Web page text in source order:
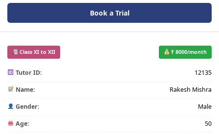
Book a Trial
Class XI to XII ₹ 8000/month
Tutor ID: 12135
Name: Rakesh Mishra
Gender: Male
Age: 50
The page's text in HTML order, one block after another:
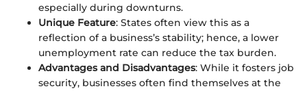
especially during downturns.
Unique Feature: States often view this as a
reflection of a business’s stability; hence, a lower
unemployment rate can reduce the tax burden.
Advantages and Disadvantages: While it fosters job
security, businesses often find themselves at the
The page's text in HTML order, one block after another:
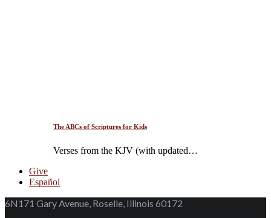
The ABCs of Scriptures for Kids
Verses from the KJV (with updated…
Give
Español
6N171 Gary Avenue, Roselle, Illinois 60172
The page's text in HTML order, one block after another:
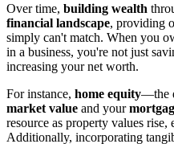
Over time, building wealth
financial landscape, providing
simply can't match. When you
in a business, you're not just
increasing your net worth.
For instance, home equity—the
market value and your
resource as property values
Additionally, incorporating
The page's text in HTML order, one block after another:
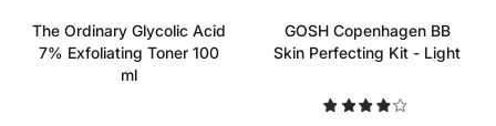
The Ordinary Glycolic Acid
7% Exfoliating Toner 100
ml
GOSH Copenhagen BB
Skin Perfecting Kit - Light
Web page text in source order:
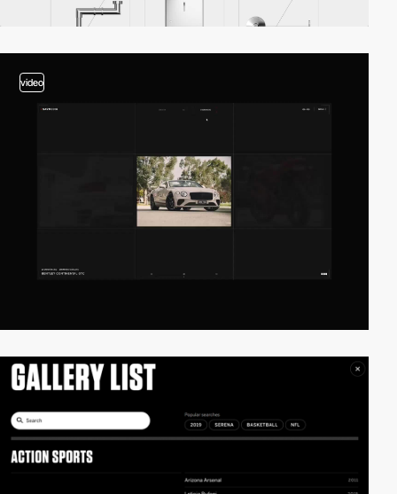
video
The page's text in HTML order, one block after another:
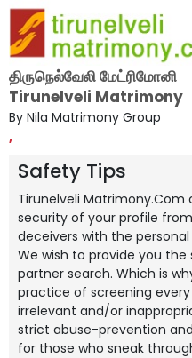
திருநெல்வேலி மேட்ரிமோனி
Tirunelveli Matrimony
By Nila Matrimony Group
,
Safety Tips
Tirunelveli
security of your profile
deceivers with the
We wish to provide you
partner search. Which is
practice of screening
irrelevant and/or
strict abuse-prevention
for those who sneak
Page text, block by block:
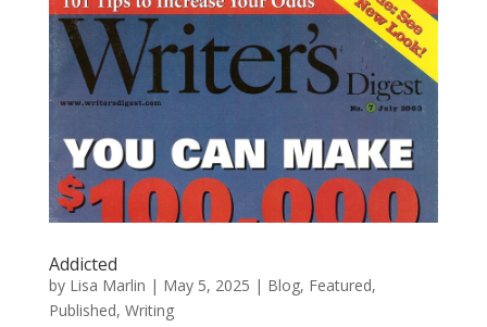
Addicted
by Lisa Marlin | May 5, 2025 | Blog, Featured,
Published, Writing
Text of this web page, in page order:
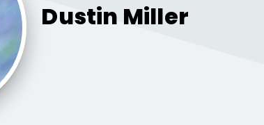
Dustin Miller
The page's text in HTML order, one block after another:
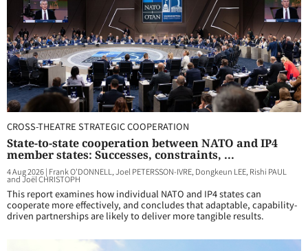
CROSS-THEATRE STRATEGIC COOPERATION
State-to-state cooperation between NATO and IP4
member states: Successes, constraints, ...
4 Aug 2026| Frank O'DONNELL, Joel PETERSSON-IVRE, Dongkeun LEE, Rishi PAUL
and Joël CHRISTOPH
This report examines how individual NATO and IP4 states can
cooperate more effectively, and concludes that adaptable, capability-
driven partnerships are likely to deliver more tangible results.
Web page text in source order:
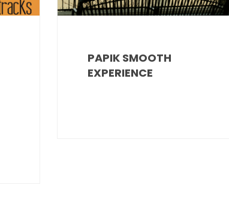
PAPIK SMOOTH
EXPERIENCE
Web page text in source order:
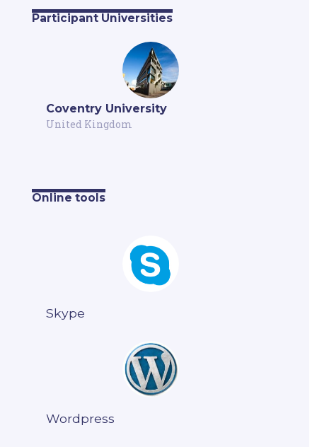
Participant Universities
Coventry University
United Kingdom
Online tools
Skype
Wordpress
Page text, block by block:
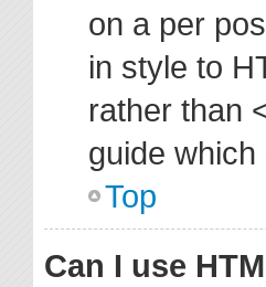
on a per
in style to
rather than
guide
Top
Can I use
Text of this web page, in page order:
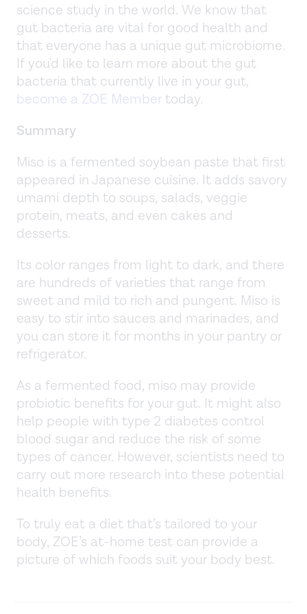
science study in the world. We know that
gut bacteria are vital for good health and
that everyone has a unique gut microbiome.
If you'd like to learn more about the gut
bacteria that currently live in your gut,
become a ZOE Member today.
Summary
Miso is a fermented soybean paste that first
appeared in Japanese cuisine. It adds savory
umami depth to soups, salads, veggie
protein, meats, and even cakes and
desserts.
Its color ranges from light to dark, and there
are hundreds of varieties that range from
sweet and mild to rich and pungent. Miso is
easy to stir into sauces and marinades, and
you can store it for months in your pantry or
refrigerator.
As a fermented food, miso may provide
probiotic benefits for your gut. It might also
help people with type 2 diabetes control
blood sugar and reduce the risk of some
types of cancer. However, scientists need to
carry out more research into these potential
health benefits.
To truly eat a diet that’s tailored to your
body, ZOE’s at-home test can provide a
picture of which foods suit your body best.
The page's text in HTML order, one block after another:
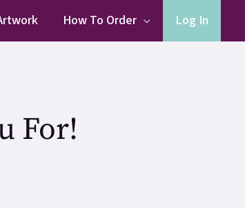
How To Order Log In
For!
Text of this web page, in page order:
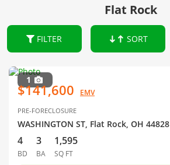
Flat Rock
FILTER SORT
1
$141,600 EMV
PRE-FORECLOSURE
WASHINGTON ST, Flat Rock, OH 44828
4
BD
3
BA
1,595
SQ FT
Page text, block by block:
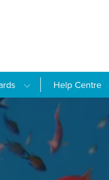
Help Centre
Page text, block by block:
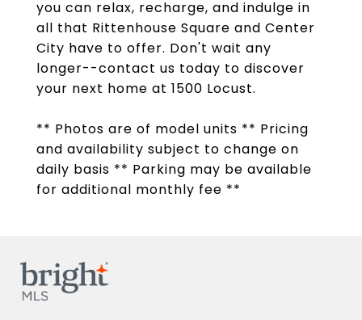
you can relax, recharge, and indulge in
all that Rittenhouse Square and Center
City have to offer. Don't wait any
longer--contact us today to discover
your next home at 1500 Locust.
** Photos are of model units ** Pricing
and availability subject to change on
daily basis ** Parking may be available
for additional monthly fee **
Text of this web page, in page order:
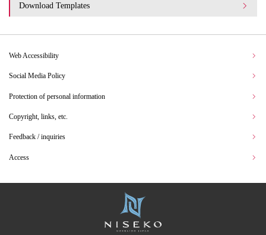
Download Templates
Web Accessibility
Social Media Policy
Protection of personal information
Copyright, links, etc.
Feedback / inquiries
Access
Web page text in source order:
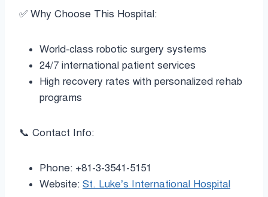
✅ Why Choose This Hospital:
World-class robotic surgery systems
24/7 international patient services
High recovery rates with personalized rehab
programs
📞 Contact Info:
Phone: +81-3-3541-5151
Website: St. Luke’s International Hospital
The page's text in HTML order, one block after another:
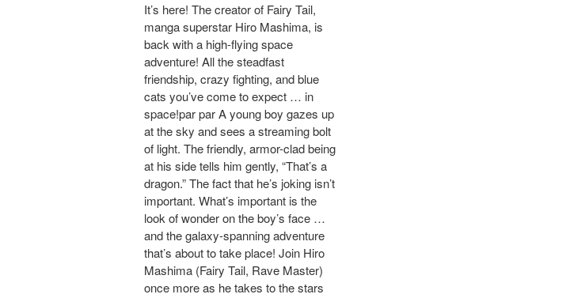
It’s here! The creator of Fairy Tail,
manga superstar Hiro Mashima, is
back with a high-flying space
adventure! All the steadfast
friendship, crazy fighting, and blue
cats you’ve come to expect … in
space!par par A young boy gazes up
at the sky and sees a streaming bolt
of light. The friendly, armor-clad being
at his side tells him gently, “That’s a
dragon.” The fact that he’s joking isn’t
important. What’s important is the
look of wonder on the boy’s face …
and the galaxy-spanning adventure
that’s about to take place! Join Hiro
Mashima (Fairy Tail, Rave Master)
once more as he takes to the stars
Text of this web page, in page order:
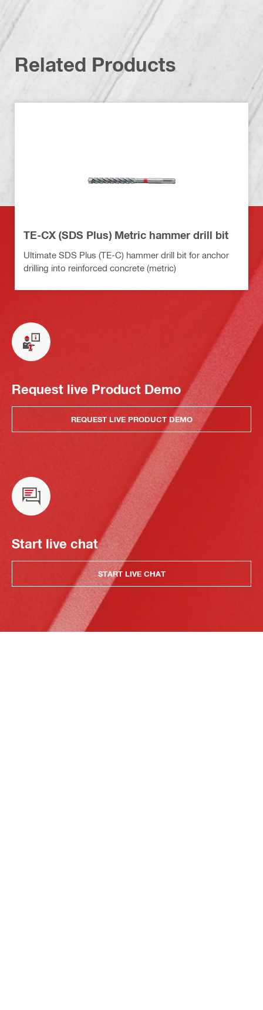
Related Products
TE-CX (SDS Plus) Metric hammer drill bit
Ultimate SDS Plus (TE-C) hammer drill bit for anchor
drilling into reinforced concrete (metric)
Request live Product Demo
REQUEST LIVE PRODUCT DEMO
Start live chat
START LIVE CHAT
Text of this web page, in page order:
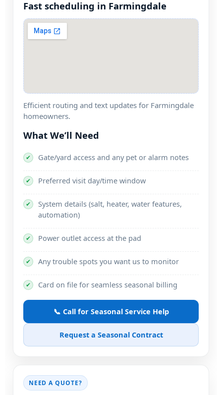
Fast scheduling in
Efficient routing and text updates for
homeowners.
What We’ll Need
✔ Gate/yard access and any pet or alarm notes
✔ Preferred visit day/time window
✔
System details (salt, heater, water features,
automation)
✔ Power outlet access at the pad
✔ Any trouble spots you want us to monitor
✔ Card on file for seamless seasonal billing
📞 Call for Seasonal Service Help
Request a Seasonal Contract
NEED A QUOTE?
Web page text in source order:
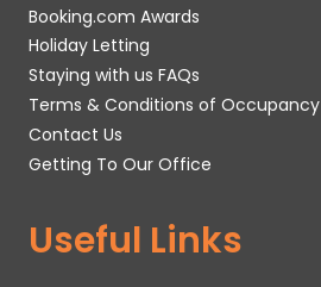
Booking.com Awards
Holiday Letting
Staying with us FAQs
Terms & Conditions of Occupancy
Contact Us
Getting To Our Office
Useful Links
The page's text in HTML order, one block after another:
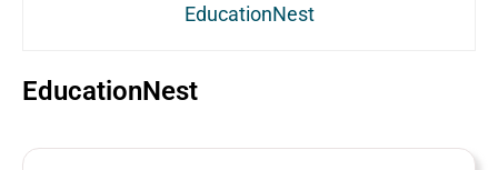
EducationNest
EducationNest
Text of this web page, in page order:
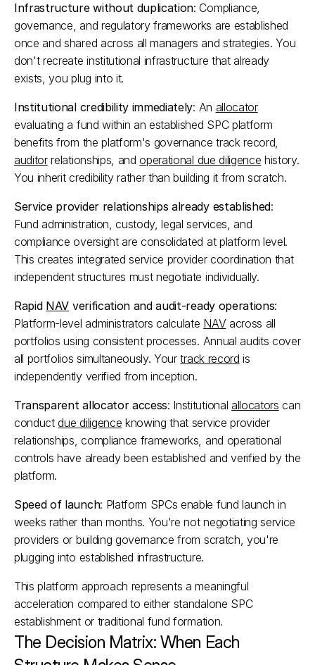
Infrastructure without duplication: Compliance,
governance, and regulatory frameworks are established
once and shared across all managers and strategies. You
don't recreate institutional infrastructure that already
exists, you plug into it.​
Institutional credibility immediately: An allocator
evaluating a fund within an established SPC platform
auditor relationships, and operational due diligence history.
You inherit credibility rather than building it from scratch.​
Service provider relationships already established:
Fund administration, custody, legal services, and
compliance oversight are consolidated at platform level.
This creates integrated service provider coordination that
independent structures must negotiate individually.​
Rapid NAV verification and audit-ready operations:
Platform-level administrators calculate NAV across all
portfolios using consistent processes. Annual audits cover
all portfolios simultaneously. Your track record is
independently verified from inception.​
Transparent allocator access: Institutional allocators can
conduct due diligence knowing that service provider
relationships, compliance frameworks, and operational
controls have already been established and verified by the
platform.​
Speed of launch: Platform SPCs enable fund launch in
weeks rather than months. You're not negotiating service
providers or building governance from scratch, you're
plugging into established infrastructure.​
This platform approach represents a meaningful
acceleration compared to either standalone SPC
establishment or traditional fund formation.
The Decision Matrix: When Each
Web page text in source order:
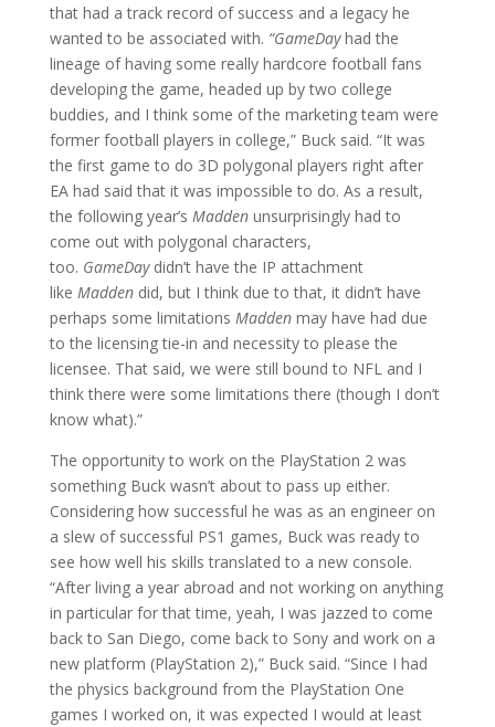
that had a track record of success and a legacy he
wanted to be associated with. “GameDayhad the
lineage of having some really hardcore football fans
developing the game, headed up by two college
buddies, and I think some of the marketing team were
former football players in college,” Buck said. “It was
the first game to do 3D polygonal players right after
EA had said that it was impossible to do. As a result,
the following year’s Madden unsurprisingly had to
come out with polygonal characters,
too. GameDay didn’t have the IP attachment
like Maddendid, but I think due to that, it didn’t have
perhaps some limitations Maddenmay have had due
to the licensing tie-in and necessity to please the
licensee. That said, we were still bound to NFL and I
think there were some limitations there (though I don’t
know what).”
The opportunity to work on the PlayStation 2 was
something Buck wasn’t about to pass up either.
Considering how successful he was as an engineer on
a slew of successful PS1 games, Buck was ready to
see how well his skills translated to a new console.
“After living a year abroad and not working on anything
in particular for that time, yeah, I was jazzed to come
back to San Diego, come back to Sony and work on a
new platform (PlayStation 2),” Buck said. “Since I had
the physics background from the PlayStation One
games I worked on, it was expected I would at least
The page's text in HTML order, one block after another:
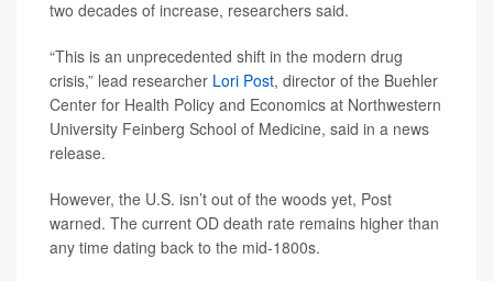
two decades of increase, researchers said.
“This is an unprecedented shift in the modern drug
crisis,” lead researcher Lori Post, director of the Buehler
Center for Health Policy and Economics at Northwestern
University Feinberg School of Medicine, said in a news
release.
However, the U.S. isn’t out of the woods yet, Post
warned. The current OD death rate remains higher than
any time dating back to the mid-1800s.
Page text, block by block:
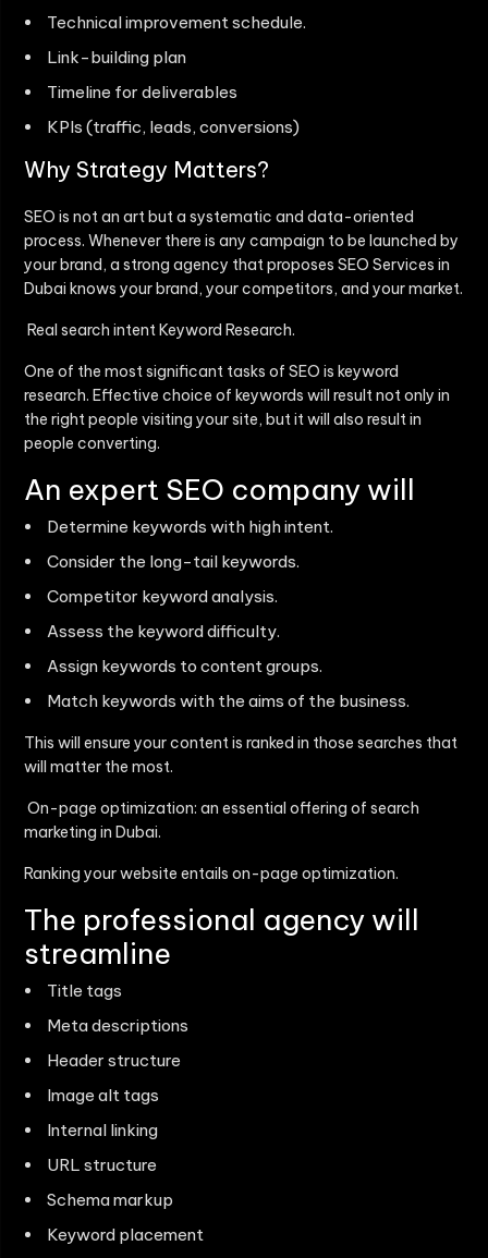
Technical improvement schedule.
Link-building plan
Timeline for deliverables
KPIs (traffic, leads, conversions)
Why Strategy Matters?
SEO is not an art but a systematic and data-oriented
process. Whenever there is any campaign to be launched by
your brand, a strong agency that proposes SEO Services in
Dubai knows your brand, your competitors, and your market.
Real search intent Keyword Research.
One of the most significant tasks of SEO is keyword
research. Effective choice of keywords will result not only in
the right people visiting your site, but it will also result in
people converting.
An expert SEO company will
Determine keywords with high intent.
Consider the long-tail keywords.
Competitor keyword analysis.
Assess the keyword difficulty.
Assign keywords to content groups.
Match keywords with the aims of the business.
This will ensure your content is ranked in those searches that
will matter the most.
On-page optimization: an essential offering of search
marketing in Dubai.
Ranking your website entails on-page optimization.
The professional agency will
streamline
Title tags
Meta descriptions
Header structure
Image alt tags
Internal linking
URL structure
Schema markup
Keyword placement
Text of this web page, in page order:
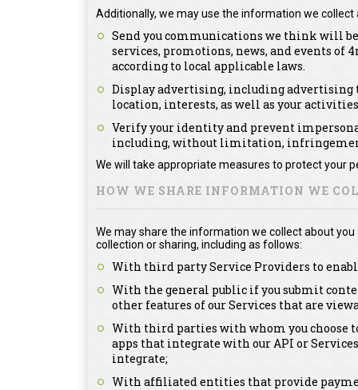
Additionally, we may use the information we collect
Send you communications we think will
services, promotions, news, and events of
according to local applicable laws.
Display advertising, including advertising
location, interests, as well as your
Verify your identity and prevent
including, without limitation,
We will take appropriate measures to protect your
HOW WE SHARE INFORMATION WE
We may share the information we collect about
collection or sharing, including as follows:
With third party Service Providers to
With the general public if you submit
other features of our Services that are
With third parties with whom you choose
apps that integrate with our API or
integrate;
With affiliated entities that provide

———

## HOW TO COMPLETE THIS TASK
Print, exactly and with no pictures, the lines of the listing above starting at the one that has "Terms & Conditions of Occupancy" and ending at the one that has "lineage of having", both included.

## SOLUTION FOR THIS EXERCISE
Terms & Conditions of Occupancy
Contact Us
Getting To Our Office
Useful Links
The page's text in HTML order, one block after another:
EducationNest
EducationNest
Text of this web page, in page order:
Infrastructure without duplication: Compliance,
governance, and regulatory frameworks are established
once and shared across all managers and strategies. You
don't recreate institutional infrastructure that already
exists, you plug into it.​
Institutional credibility immediately: An allocator
evaluating a fund within an established SPC platform
auditor relationships, and operational due diligence history.
You inherit credibility rather than building it from scratch.​
Service provider relationships already established:
Fund administration, custody, legal services, and
compliance oversight are consolidated at platform level.
This creates integrated service provider coordination that
independent structures must negotiate individually.​
Rapid NAV verification and audit-ready operations:
Platform-level administrators calculate NAV across all
portfolios using consistent processes. Annual audits cover
all portfolios simultaneously. Your track record is
independently verified from inception.​
Transparent allocator access: Institutional allocators can
conduct due diligence knowing that service provider
relationships, compliance frameworks, and operational
controls have already been established and verified by the
platform.​
Speed of launch: Platform SPCs enable fund launch in
weeks rather than months. You're not negotiating service
providers or building governance from scratch, you're
plugging into established infrastructure.​
This platform approach represents a meaningful
acceleration compared to either standalone SPC
establishment or traditional fund formation.
The Decision Matrix: When Each
Web page text in source order:
that had a track record of success and a legacy he
wanted to be associated with. “GameDayhad the
lineage of having some really hardcore football fans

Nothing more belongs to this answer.